Walken: You know why the Yankees always win, Frank?

DiCaprio: ’Cause they have Mickey Mantle?

Walken: No, it’s ’cause the other teams can’t stop staring at those damn pinstripes.

Pretty soon, if the Yankees don’t win their first title since 2009, the opponents are going to stop staring. And in the 25th anniversary season of the magical ’96 team, there is no reason these Yanks shouldn’t win the franchise’s championship No. 28 for starters.

“You can only say, ‘We’re the best team on paper,’ and ‘We should win the World Series,’ for so many years without doing it,” said dynasty mainstay and YES analyst Paul O’Neill. “And it has been a drought. They’ve had good, winning years, but you need to add World Series titles to those years. … When you look at guys on this team like Aaron Judge and Gerrit Cole, it’s going to be important that they have ‘World Series champs’ on their résumé.”

It’s the burden of playing for America’s most storied sports franchise. Fair or not, at the end of a Yankee’s career, the first legacy question asked is a direct one: How many rings did you win?

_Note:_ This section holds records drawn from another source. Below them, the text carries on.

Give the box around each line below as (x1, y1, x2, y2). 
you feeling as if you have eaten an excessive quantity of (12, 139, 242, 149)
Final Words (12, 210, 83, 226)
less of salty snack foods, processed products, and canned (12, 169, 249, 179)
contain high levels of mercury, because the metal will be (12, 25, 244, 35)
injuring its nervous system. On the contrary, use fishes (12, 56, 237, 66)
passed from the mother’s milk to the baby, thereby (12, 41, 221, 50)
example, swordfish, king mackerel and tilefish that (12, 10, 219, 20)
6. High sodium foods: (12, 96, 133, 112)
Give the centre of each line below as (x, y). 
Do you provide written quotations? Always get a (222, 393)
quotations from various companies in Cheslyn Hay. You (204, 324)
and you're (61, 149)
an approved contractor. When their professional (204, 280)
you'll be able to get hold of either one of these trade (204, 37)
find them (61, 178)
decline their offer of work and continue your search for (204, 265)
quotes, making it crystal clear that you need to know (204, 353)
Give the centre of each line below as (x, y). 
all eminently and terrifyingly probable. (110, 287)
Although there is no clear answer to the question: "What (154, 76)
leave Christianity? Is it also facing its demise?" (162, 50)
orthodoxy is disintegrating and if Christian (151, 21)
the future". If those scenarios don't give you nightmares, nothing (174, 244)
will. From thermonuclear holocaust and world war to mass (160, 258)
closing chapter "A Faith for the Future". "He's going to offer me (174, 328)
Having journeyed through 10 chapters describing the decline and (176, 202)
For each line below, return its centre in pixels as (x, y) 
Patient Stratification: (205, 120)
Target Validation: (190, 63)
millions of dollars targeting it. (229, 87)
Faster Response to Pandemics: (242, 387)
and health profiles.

In his first team meeting in the spring of ’96, Torre told his players that, despite appearing in more than 4,000 games as a player and manager without reaching the World Series, he wasn’t interested in winning one title. “I said I want to win three in a row,” Torre recalled. “It took me a long time to come to terms with what I was going to say, I was that nervous.” The Yankees won three straight from 1998-2000, and nobody’s won even two straight since.

O’Neill sees the current team as talented enough to win a couple in the coming years. Torre agreed, but added, “You still have to play every day. You still have to go out and prove yourself to yourself every day.” An old admirer of Red Auerbach’s team-centric Celtics dynasty, Torre talked about the luck, health, and depth required to win consecutive championships. But it also helps to have a Bill Russell or a Derek Jeter in the middle of it all.

Jeter batted ninth in that opener delayed a day by snow in ’96; the shortstop came out of left field after an underwhelming 15-game promotion in 1995, followed by his alarming spring. His former manager, Buck Showalter, thought Jeter learned a ton by sitting and watching the Yankees lose their epic playoff series with Seattle in ’95. “He saw that losing that series made us all sick to our stomachs,” Showalter said, “and that pain helped Derek’s development. It taught him to do everything he possibly could to avoid that feeling.”

The Yankees should have learned the same lessons from their recent heartbreaking playoff defeats. So who is going to start turning that early-to-mid October pain into some serious late October gain? Judge? Cole? DJ LeMahieu? Gleyber Torres?

It’s time, gentlemen. Twenty-five years after Derek Jeter became Derek Jeter, the floor is now open in The Bronx.